BRIEF: I need the lines below from the one with "So for example" down to the one with "required to get there? [7, 20, 136, 35]" reproduced exactly, both ends included, and nothing else.

RECORDS PROVIDED:
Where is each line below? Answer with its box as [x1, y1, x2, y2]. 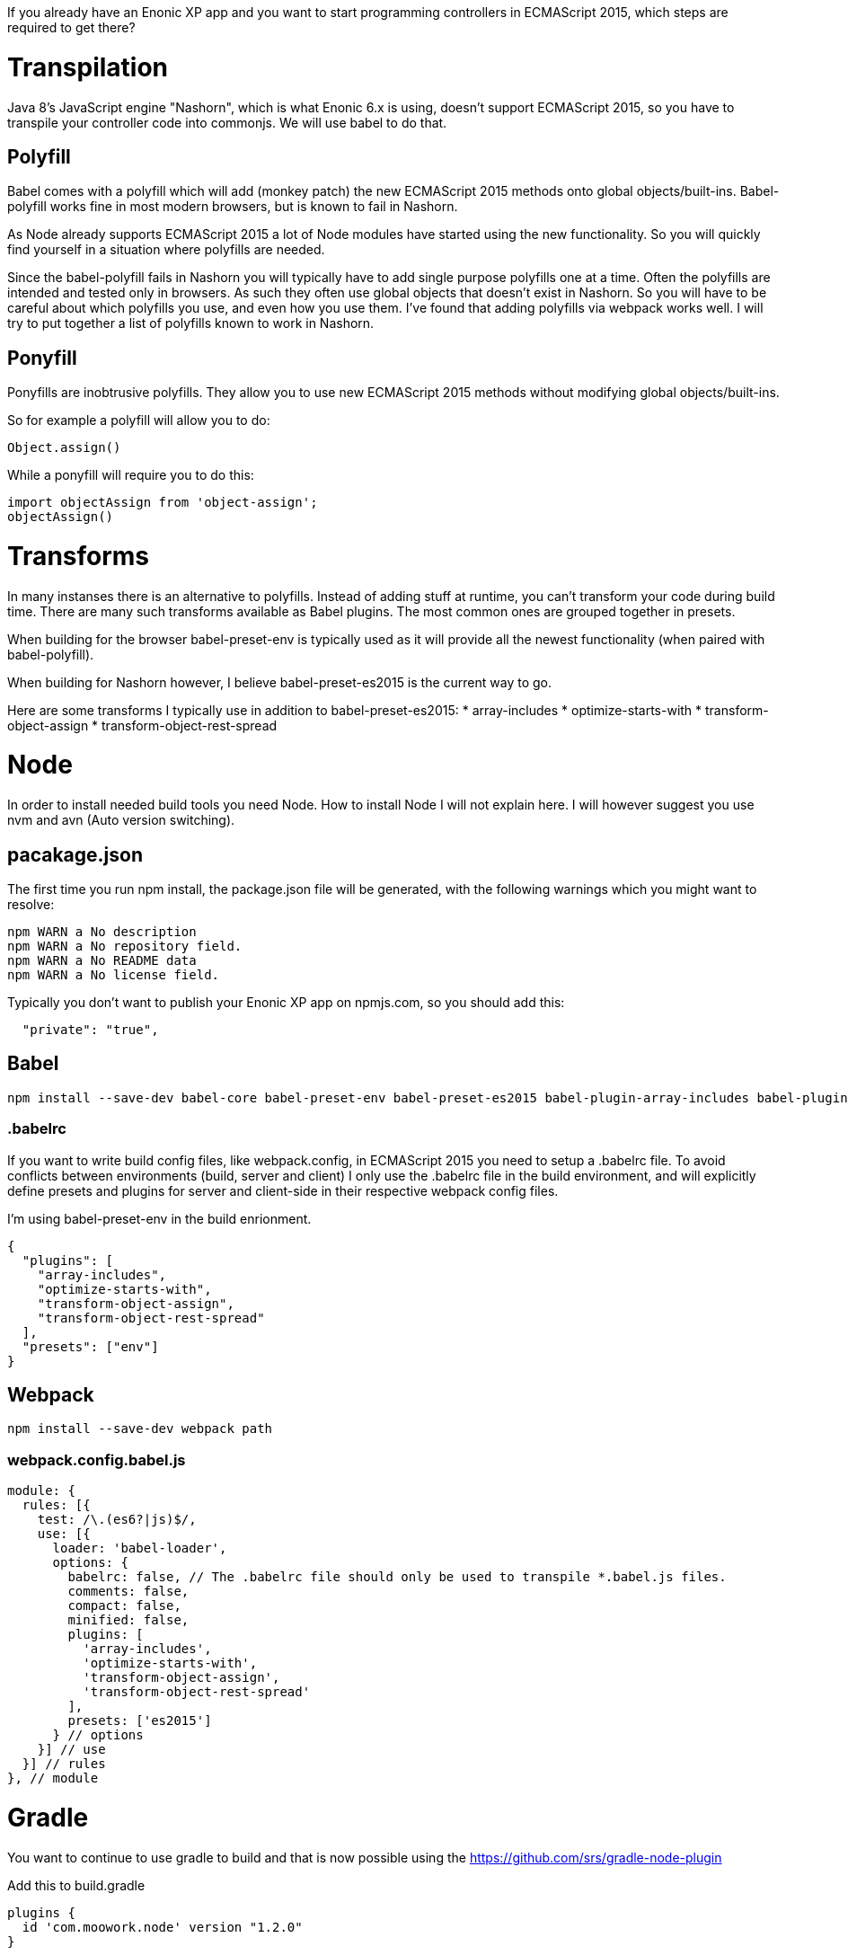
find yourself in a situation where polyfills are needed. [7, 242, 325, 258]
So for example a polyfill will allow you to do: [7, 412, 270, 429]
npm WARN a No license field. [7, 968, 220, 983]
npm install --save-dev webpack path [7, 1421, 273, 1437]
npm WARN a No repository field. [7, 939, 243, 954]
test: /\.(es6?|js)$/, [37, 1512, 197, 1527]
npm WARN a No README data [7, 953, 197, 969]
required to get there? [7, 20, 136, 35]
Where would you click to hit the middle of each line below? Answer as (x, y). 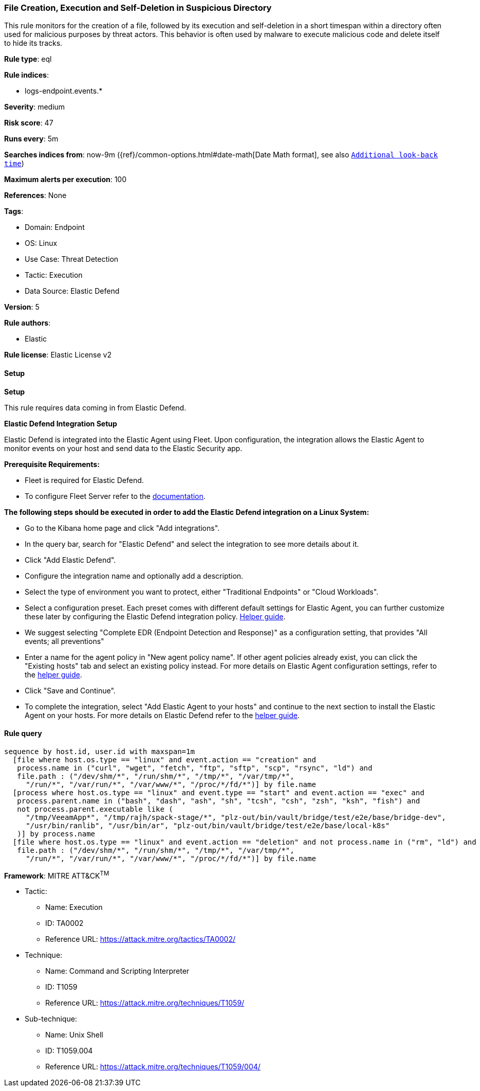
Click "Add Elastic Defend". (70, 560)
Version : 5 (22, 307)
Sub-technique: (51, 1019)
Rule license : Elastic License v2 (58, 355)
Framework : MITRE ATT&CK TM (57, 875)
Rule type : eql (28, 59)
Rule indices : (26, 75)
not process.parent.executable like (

TASK SOLUTION:
So for example a polyfill will allow you to do: [7, 412, 270, 429]
npm WARN a No license field. [7, 968, 220, 983]
npm install --save-dev webpack path [7, 1421, 273, 1437]
npm WARN a No repository field. [7, 939, 243, 954]
test: /\.(es6?|js)$/, [37, 1512, 197, 1527]
npm WARN a No README data [7, 953, 197, 969]
required to get there? [7, 20, 136, 35]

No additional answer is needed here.